In any case, Roosevelt had no intention of waging open warfare on big business. In the first place, the big corporations played too important a role in his vision of America's place in international rivalry. Small businesses could scarcely compete successfully for international resources and markets with the European cartels and Japanese zaibatsu. But more than that, Roosevelt did not view government and business as adversaries. In the spirit of the "New Nationalism," which he would develop more explicitly in his campaign to recapture the presidency in 1912, Roosevelt pictured the government as a coordinating agency for harmonizing the nation's varied interests and as a referee for interpreting and declaring the rules of the game. In keeping with this view, Roosevelt was prepared to assure corporations of immunity from antitrust prosecutions if he or the appropriate government agencies could be satisfied that their activities were honestly conceived and would benefit the community. When he was not so convinced, he proceeded, with his usual flare for the dramatic, to "bust the trusts," as when he attacked Standard Oil, the tobacco trust, the meat trust (with antitrust suits and with the Meat Inspection Act of 1906), and the Northern Securities Company.
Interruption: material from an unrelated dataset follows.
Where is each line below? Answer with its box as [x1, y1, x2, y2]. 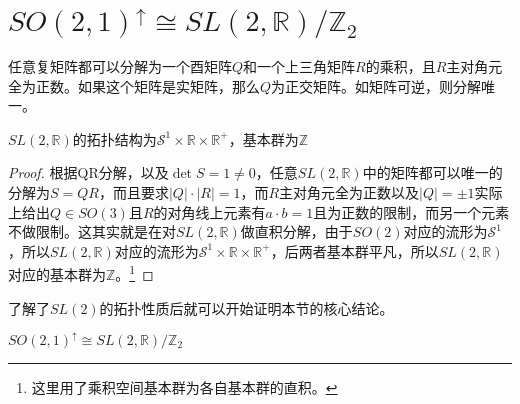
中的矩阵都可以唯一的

But through the bureau, the president did enter into a series of gentlemen's agreements with Morgan interests. Companies such as United States Steel and International Harvester (organized in 1903) agreed to open records to the bureau's investigators, on the condition—which Roosevelt accepted—that the president would use such information only as backgrounding for his recommendations of policy to Congress and that nothing would be made public except with the consent of the corporations themselves. To make these arrangements, Roosevelt permitted Commerce and Justice department officials to confer with representatives of Morgan interests such as George W. Perkins, E. H. Gary, and Henry Clay Frick. The meetings gave the Morgan men a chance to debate the legality of their actions and to avoid prosecution by agreeing to correct any "technical" violations of the law in cases where they could not persuade the government otherwise. In spite of Roosevelt's autobiographical boasting, then, Morgan's men were meeting with the president's men to arrange matters.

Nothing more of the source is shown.